We retrospectively analyzed 38 patients aged > 80 years with DLBCL who were treated with pola-R-CHP at the Shonan Kamakura General Hospital between September 2022 and February 2024. All patients received at least one cycle of chemotherapy, including those who discontinued treatment early owing to toxicity or disease progression. The RDI of all patients was monitored.

The pola-R-CHP regimen consisted of prednisolone (100 mg/day orally on days 1–5), doxorubicin (50 mg/m² intravenously on day 1), cyclophosphamide (750 mg/m² intravenously on day 1), Pola (1.8 mg/m² intravenously on day 1), and rituximab (375 mg/m² intravenously on day 1), administered every 21 d for six cycles. Dose adjustments were made at the discretion of the attending physicians. The RDI was calculated based on a planned treatment cycle of 21 d. Dose intensity (DI) was defined as the scheduled dose per cycle (mg/m²) divided by the planned duration per cycle (weeks). The RDI (%) was determined by dividing the actual dose intensity by the target dose intensity and multiplying the result by 100. The average RDI (ARDI) represented the RDI delivered for each chemotherapeutic agent (doxorubicin and cyclophosphamide) across all treatment cycles. It was calculated by dividing the total actual dose (mg/m²) over the total treatment duration (weeks) by the total planned dose (mg/m²) over the planned treatment duration. In cases with fewer than six cycles due to disease progression or death, the number of regimen cycles administered without any reduction or delay was regarded as the maximum ARDI value of 100%.

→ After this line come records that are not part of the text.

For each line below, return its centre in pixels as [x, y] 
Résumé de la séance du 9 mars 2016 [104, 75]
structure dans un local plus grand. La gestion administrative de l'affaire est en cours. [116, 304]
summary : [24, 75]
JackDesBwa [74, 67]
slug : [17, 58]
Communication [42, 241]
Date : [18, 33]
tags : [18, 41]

Patients with central nervous system (CNS) involvement at initial presentation and those receiving radiation therapy before chemotherapy were excluded. The requirement for informed consent was waived for this retrospective study. All patient information was confirmed before data analysis. In accordance with the simplified frailty score [8], a geriatric assessment was performed before administering pola-R-CHP therapy using three tools: ADL, Charlson Comorbidity Index (CCI), and Geriatric Nutritional Risk Index (GNRI). The CNS-International Prognostic Index (CNS-IPI) includes patients aged > 60 years, LDH > normal, performance status > 1, Ann Arbor Stage III or IV, extranodal involvement, and kidney and/or adrenal gland involvement assessed; each factor was scored one point if present or zero if not present, with a score of 4–6 points defined as high risk [9]. This study adhered to the Declaration of Helsinki, and the protocol was approved by the Ethics Committee of Shonan Kamakura General Hospital on June 4, 2024 (TGE2422-024).

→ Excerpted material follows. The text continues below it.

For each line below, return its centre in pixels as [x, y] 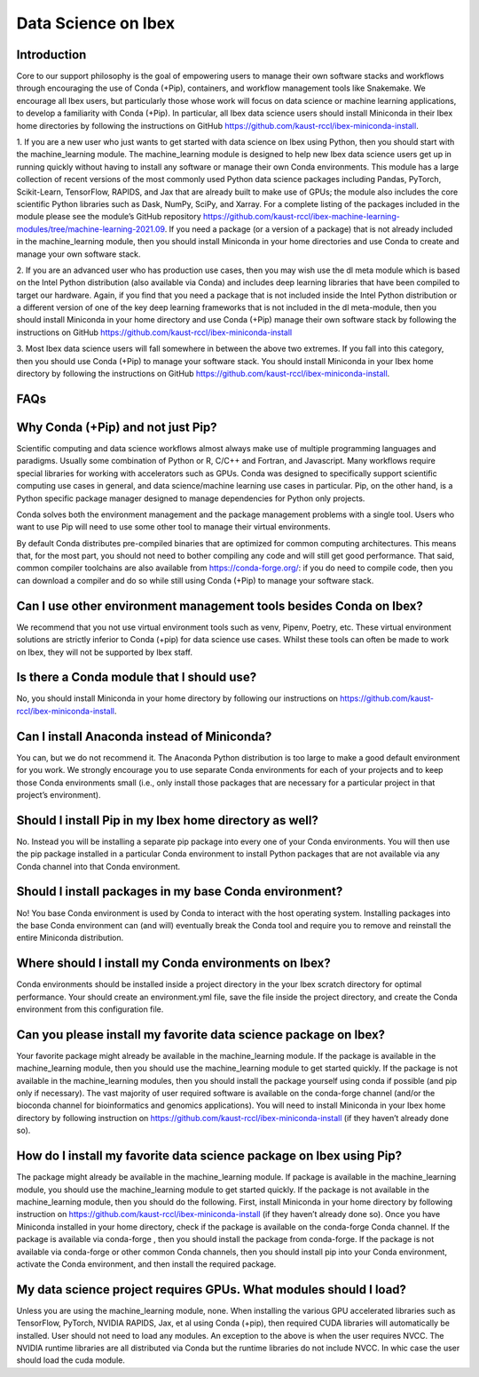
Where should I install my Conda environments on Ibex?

Specific diagnostic criteria for DLBCL included pathologically confirmed diffuse infiltration of large, atypical lymphocytes that were CD20 positive, CD3 negative, and demonstrated Ki67 staining of ≥ 80%. Cases that were FISH-positive for MYC and BCL2 were classified as high-grade B-cell lymphomas. The primary endpoint of the study was OS, which was assessed unadjusted and adjusted for treatment and baseline prognostic factors. OS was measured from the date of inclusion to the date of death, irrespective of the cause.

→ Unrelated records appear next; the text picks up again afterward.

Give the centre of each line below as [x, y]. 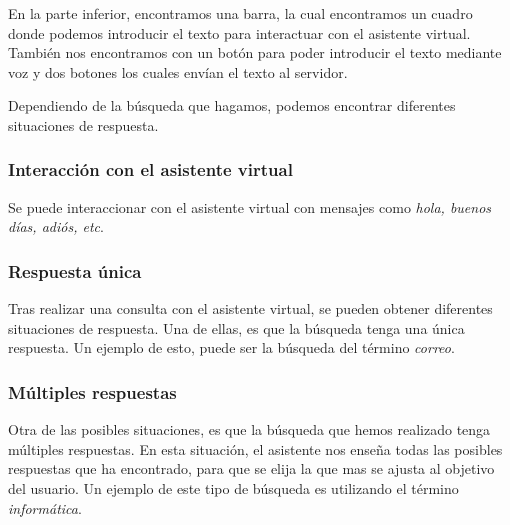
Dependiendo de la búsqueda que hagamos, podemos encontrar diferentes [232, 105]
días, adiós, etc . [56, 226]
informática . [45, 507]
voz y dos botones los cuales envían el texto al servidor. [178, 71]
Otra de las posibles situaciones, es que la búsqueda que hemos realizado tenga [249, 429]
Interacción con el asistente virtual [150, 169]
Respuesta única [75, 270]
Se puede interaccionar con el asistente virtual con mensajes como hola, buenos [250, 206]
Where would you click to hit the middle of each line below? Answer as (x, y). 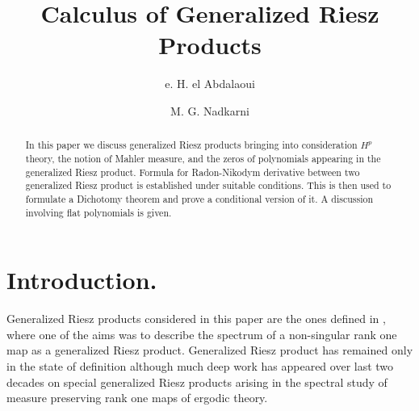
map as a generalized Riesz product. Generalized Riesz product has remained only (210, 350)
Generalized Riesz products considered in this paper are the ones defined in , (196, 319)
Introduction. (82, 280)
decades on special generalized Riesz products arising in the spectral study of (197, 382)
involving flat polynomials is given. (98, 212)
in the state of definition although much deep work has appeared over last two (200, 365)
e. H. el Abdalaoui (210, 84)
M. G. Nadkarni (210, 110)
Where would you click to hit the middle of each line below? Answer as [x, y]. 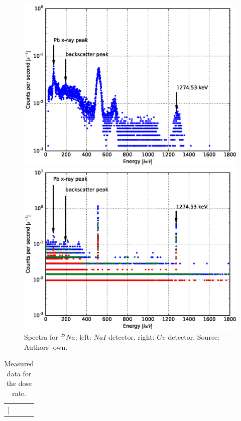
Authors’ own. [46, 346]
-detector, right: [130, 337]
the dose [19, 383]
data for [19, 373]
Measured [19, 364]
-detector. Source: [193, 337]
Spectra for [41, 337]
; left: [83, 337]
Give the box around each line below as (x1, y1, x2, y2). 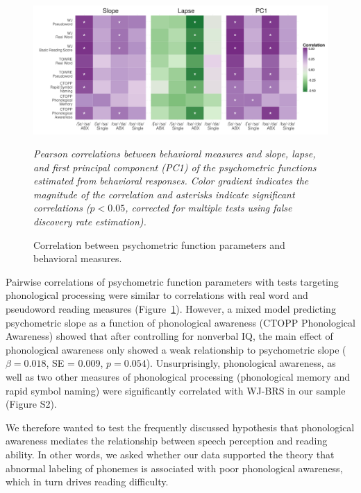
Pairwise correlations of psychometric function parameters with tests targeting (6, 274, 339, 288)
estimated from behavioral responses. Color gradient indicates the (33, 173, 309, 188)
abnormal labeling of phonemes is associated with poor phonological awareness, (6, 460, 343, 475)
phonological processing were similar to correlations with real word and (6, 288, 308, 302)
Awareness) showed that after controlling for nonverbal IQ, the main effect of (6, 329, 333, 343)
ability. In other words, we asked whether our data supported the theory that (6, 447, 335, 461)
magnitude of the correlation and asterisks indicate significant (33, 187, 295, 201)
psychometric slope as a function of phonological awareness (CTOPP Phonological (6, 315, 355, 329)

The patient characteristics are summarized in Table 1. The median age was 84.3 years (range: 80–95 years), and eight patients (21%) had an Eastern Cooperative Oncology Group performance status (PS) of ≥ 2 upon arrival. Most patients were diagnosed with DLBCL (37 patients, 97%), whereas one patient had high-grade B-cell lymphoma with MYC and BCL2 rearrangements. Stage III–IV disease was present in 30 patients (79%), with 16 patients (42%) having high-risk IPI scores and four patients (10%) having high-risk CNS-IPI scores.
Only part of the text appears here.